Посредине возвышался чум - жилище из оленьих шкур с конусообразным верхом, где сходились пучком деревянные жерди, на которых держались шкуры. Ни окон, ни других отверстий. Только подойдя вплотную, можно было заметить короткую, более светлую, чем остальные, шкуру, прикрывающую вход.

На земле у входа лежали два округлых камня. Арылхан поднял камни и трижды цокнул один о другой.

«Хозяева! Есть кто?»

Из-под вздыбившейся шкуры, как из капюшона, показалось сухенькое, морщинистое, востроносое старушечье лицо. Тонкий пробор разделял стянутые в две косицы пепельно-темные волосы.
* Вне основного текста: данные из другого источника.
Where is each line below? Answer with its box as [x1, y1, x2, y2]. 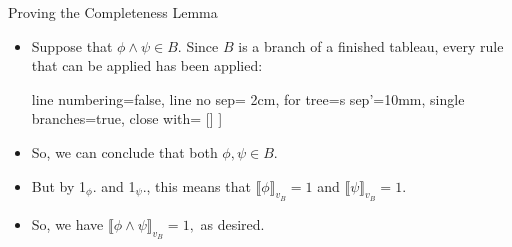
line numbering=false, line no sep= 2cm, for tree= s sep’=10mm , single [31, 88, 465, 109]
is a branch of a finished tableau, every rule [238, 35, 504, 56]
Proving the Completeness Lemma [8, 2, 218, 22]
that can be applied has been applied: [31, 55, 263, 76]
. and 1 [92, 175, 136, 196]
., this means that [142, 175, 251, 196]
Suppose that [31, 35, 113, 56]
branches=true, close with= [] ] [31, 108, 223, 129]
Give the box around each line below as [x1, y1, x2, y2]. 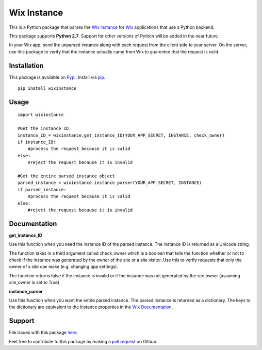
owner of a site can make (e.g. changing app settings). [9, 264, 118, 269]
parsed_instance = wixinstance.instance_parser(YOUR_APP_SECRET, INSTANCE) [17, 180, 202, 185]
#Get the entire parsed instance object [17, 173, 115, 179]
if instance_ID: [17, 139, 56, 145]
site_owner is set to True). [9, 280, 61, 285]
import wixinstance [17, 112, 64, 117]
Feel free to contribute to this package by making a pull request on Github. [9, 338, 158, 344]
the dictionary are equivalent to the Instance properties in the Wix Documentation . [9, 304, 173, 310]
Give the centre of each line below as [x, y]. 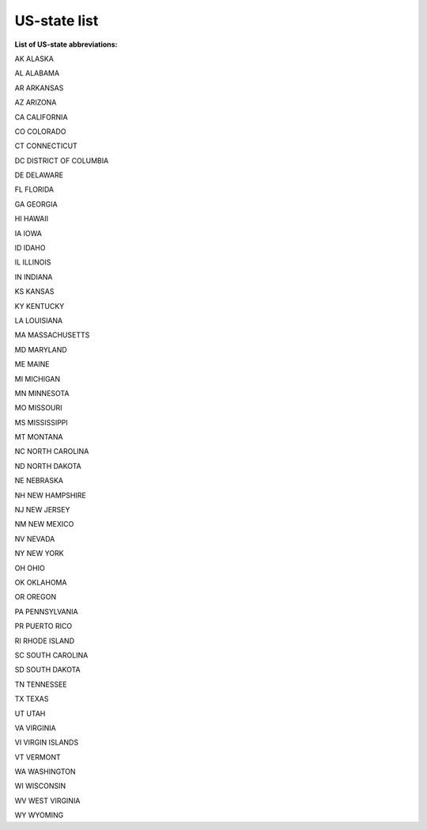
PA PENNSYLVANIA [46, 611]
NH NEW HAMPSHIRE [50, 495]
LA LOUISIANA [39, 320]
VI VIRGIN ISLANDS [47, 742]
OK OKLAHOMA [41, 583]
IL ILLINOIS [33, 262]
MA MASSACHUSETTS [52, 335]
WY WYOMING [39, 815]
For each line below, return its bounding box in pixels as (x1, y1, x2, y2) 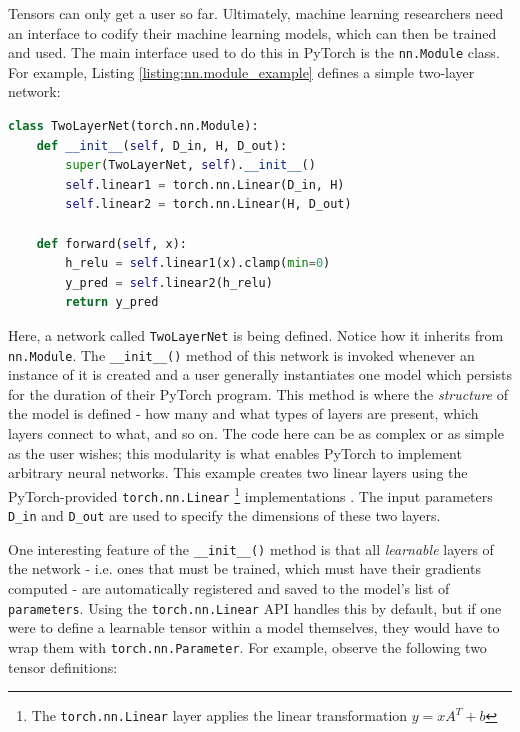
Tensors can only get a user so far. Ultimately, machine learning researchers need (8, 3, 504, 23)
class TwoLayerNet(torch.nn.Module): (8, 119, 259, 134)
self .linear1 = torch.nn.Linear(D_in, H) (65, 177, 345, 192)
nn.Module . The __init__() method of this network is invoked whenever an (8, 344, 475, 365)
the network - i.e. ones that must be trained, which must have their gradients (8, 558, 481, 579)
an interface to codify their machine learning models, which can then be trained (8, 22, 497, 43)
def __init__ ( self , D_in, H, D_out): (36, 138, 288, 153)
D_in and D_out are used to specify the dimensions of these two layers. (8, 505, 441, 526)
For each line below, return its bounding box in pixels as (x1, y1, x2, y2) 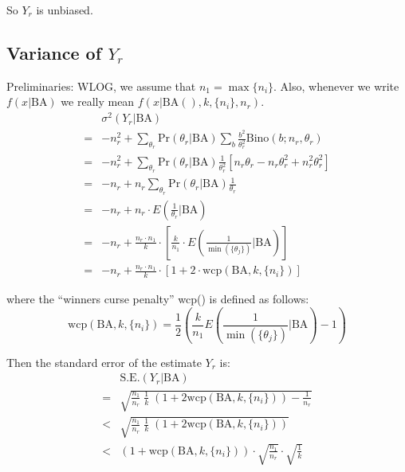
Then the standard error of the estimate (6, 353, 202, 370)
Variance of (6, 40, 102, 64)
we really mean (61, 93, 135, 110)
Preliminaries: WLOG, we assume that (6, 77, 196, 94)
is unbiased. (36, 2, 93, 18)
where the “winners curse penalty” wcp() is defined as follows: (6, 291, 309, 307)
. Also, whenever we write (273, 77, 399, 94)
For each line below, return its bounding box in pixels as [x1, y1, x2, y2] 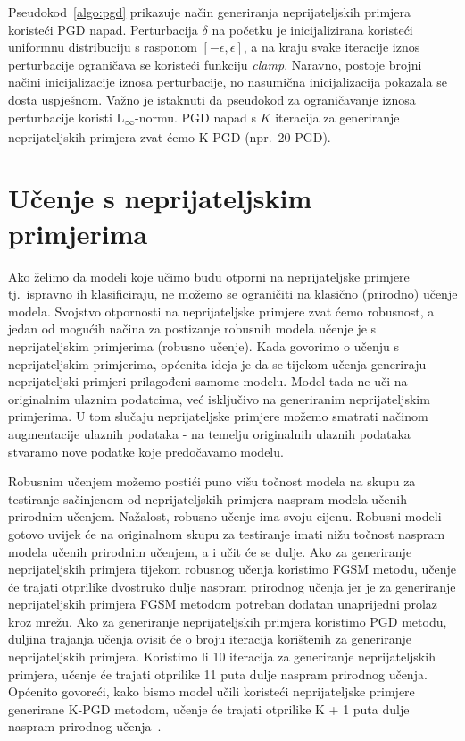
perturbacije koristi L [8, 107, 125, 126]
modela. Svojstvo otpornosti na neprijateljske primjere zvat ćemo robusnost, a [8, 301, 435, 320]
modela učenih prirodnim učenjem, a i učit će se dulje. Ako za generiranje [8, 542, 412, 560]
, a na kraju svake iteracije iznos [243, 38, 420, 56]
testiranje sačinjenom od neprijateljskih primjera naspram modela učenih [8, 489, 407, 508]
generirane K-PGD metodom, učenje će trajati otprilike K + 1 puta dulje [8, 699, 410, 718]
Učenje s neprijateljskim [8, 180, 312, 216]
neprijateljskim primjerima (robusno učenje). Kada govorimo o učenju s [8, 336, 399, 355]
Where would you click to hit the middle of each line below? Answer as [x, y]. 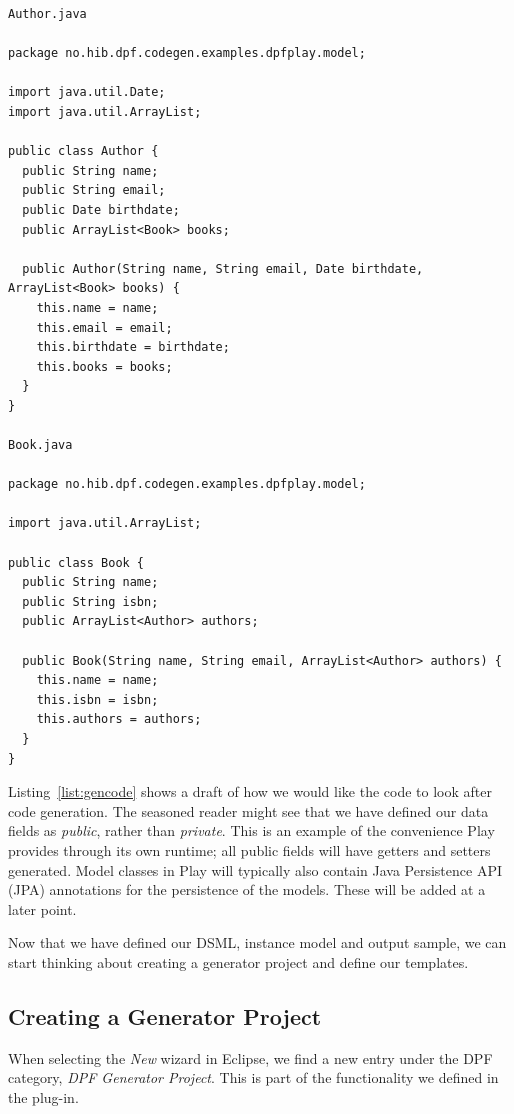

Старуха деловито оглядела их и качнула головой, приглашая войти.

Внутри было жарко и багряно-сумрачно. Жар исходил от огня, что потрескивал в центре чума, обнимая и облизывая закопченные бока кипящего, подвешенного к стальному пруту, закрепленному на двух воткнутых в землю развилинах, котелка. Пламя плясало вокруг котелка, выплевывая шелуху тлеющей золы.

Старуха обошла огонь и уселась на лежанку, что располагалась у дальней стены. Неряшливый ворох из шкур, одежды и белья, разбросанных на лежанке, сообщал о неспокойном сне старухи и ее недавнем пробуждении. Приход путников, судя по всему, разбудил ее.

Старуха повелительно ткнула перед собой кривым узловатым пальцем, указывая на лавку, что находилась справа от двери, за спиной путников. Смяв меховые шапки, сели. Арылхан закинул под лавку мешок. Там же, под лавкой, свернулась Найда.

Их и старуху разделяло не более восьми шагов.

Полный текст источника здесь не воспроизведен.